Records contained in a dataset
================

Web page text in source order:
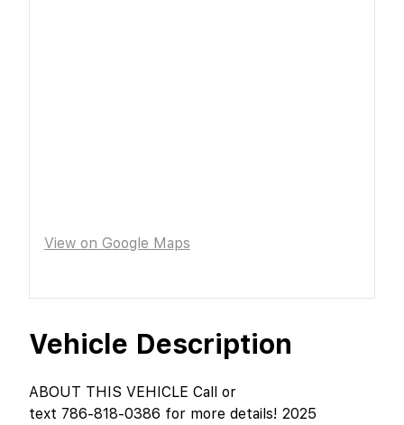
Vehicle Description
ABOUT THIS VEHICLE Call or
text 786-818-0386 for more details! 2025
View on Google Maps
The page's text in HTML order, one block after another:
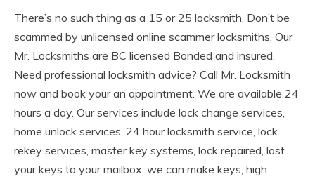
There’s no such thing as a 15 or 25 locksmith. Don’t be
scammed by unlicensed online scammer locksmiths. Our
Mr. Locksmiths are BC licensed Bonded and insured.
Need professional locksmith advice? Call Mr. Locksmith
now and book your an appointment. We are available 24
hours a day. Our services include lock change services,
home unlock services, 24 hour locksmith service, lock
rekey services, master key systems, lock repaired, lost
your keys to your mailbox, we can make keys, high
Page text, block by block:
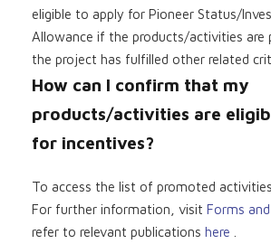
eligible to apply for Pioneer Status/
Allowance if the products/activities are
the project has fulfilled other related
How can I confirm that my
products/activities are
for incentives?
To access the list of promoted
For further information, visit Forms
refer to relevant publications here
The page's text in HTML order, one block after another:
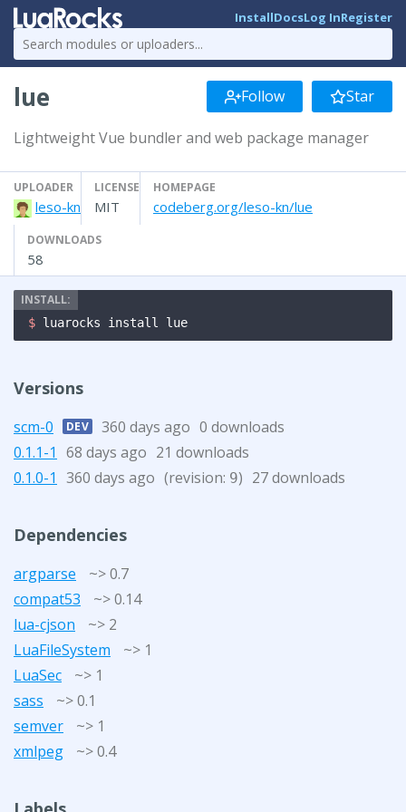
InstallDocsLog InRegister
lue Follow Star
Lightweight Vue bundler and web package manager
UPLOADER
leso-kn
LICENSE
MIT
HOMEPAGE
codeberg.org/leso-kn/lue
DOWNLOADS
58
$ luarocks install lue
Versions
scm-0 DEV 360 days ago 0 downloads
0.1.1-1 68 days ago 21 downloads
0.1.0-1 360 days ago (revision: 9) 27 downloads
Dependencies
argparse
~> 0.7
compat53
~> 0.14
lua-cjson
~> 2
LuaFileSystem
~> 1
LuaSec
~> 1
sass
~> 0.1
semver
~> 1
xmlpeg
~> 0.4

================

## What is required
Since the pictures are not wanted, copy only the text of the records above, exactly.

## Finished exercise
Web page text in source order:
Vehicle Description
ABOUT THIS VEHICLE Call or
text 786-818-0386 for more details! 2025
View on Google Maps
The page's text in HTML order, one block after another:
There’s no such thing as a 15 or 25 locksmith. Don’t be
scammed by unlicensed online scammer locksmiths. Our
Mr. Locksmiths are BC licensed Bonded and insured.
Need professional locksmith advice? Call Mr. Locksmith
now and book your an appointment. We are available 24
hours a day. Our services include lock change services,
home unlock services, 24 hour locksmith service, lock
rekey services, master key systems, lock repaired, lost
your keys to your mailbox, we can make keys, high
Page text, block by block:
eligible to apply for Pioneer Status/
Allowance if the products/activities are
the project has fulfilled other related
How can I confirm that my
products/activities are
for incentives?
To access the list of promoted
For further information, visit Forms
refer to relevant publications here
The page's text in HTML order, one block after another:
InstallDocsLog InRegister
lue Follow Star
Lightweight Vue bundler and web package manager
UPLOADER
leso-kn
LICENSE
MIT
HOMEPAGE
codeberg.org/leso-kn/lue
DOWNLOADS
58
$ luarocks install lue
Versions
scm-0 DEV 360 days ago 0 downloads
0.1.1-1 68 days ago 21 downloads
0.1.0-1 360 days ago (revision: 9) 27 downloads
Dependencies
argparse
~> 0.7
compat53
~> 0.14
lua-cjson
~> 2
LuaFileSystem
~> 1
LuaSec
~> 1
sass
~> 0.1
semver
~> 1
xmlpeg
~> 0.4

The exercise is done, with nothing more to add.